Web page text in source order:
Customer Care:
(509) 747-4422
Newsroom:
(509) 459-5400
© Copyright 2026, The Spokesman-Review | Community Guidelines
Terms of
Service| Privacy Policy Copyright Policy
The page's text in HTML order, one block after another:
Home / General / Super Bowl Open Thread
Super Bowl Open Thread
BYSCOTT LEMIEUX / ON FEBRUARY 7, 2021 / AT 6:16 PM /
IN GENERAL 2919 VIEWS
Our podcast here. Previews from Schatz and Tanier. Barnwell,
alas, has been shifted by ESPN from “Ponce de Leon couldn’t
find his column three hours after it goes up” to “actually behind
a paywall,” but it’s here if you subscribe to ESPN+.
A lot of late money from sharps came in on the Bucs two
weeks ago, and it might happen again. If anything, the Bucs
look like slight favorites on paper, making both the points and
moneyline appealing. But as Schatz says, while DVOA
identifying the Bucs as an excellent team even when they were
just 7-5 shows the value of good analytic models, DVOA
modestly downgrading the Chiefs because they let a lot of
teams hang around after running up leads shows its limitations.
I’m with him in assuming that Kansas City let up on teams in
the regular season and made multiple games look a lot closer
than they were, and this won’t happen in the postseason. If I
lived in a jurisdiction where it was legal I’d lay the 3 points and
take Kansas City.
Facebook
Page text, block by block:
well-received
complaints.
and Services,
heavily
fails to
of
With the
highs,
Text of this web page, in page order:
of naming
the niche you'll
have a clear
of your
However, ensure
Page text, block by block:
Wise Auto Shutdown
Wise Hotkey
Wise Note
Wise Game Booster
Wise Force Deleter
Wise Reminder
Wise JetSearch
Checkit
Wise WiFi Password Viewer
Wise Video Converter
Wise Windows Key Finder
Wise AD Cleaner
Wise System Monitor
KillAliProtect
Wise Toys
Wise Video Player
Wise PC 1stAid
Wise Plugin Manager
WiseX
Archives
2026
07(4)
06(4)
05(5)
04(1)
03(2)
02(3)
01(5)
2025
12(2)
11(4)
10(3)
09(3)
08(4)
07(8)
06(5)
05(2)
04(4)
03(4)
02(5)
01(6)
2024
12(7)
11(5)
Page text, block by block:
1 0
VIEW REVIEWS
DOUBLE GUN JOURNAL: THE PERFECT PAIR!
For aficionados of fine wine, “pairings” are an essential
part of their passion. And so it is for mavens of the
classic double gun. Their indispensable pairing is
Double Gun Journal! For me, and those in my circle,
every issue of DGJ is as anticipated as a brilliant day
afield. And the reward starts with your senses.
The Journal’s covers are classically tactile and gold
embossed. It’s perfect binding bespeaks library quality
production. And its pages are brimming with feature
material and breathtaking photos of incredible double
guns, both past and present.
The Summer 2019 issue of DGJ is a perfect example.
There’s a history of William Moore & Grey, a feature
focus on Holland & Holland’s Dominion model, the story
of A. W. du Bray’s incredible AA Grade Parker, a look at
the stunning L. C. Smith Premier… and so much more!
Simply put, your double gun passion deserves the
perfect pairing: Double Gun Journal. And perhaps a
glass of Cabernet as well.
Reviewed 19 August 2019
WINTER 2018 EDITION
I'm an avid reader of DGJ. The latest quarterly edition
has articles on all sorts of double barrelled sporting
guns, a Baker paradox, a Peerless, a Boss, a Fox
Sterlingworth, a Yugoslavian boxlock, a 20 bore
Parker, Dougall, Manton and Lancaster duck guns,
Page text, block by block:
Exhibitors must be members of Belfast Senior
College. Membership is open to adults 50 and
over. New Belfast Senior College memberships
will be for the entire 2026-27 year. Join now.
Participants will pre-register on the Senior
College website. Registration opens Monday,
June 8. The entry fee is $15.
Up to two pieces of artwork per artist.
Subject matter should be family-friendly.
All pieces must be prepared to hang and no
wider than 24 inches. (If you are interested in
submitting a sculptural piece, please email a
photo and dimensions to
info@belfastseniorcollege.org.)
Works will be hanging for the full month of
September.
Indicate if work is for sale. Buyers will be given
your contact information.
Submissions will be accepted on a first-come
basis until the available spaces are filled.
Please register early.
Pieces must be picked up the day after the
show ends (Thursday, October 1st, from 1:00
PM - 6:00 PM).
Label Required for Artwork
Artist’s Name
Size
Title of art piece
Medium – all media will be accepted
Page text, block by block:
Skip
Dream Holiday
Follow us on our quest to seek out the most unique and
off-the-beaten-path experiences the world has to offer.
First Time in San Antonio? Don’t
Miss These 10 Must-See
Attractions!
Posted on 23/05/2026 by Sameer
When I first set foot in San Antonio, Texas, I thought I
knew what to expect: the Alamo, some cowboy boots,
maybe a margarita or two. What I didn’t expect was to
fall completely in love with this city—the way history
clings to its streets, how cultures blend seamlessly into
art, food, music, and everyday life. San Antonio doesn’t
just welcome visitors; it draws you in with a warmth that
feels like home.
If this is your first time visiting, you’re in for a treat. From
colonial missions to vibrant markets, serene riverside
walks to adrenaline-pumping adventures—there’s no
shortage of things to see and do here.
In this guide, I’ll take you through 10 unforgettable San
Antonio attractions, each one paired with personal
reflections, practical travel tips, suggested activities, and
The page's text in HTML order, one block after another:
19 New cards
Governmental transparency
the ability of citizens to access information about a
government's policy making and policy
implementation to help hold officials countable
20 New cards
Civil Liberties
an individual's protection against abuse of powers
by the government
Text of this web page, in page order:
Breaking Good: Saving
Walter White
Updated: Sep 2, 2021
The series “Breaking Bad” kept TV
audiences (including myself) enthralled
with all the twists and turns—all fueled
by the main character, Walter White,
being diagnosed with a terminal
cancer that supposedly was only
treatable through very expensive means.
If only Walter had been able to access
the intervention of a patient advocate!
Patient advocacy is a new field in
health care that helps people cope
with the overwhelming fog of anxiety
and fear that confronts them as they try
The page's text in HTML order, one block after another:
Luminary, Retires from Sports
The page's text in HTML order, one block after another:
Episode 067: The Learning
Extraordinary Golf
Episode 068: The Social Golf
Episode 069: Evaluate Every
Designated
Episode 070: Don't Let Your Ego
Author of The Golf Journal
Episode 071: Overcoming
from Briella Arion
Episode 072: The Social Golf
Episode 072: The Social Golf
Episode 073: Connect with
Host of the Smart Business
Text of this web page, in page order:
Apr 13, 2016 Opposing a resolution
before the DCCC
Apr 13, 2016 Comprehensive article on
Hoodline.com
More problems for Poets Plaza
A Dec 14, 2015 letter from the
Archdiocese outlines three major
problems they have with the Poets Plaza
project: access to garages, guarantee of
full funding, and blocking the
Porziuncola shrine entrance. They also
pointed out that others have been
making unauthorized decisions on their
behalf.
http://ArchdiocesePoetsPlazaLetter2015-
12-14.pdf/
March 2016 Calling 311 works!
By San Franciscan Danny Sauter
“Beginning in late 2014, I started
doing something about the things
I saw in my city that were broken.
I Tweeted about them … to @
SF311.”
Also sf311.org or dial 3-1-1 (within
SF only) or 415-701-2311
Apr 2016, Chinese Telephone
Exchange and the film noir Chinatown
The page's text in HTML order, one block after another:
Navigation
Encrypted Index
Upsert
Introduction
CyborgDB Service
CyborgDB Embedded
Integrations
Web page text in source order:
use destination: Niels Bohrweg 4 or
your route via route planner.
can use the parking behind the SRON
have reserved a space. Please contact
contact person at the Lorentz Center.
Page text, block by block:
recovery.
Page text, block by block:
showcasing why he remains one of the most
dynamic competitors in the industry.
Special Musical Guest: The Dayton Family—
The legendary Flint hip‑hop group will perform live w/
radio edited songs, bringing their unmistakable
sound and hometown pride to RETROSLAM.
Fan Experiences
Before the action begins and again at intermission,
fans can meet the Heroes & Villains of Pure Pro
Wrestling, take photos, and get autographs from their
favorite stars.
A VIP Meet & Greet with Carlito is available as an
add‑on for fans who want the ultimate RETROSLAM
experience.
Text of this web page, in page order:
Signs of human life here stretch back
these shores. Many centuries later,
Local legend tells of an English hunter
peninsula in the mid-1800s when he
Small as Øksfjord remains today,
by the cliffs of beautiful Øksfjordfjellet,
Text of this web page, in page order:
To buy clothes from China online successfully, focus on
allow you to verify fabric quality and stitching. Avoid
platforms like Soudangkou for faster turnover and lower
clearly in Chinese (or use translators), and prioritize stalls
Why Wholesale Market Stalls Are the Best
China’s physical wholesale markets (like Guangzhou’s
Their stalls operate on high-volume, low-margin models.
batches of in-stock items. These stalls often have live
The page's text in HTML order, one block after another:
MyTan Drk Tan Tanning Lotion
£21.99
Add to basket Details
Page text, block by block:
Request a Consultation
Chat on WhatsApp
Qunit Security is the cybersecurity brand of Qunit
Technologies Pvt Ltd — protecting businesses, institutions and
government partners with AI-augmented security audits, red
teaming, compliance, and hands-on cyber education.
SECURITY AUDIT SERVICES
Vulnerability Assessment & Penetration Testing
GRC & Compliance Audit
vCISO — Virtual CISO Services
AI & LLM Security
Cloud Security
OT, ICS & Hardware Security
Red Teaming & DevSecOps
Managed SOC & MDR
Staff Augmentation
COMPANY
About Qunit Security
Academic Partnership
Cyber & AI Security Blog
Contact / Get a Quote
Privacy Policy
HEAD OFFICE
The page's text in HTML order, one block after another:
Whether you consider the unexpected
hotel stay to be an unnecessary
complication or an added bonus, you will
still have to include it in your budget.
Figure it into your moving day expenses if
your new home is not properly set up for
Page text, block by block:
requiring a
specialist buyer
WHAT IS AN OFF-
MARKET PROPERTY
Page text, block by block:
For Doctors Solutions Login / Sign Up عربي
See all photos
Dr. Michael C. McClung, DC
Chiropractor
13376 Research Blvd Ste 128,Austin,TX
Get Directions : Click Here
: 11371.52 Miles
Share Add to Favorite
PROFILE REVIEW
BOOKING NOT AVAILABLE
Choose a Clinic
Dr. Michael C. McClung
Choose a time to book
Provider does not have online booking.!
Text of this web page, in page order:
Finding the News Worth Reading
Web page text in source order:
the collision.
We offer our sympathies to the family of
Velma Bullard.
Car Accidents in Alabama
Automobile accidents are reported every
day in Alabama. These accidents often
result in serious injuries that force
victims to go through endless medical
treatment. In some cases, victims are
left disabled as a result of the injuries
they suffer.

* * * * * * * * *

* WHAT IS NEEDED
For every line of the data above that contains "incredible", copy that line.

* OUTPUT OF THE EXERCISE
material and breathtaking photos of incredible double
of A. W. du Bray’s incredible AA Grade Parker, a look at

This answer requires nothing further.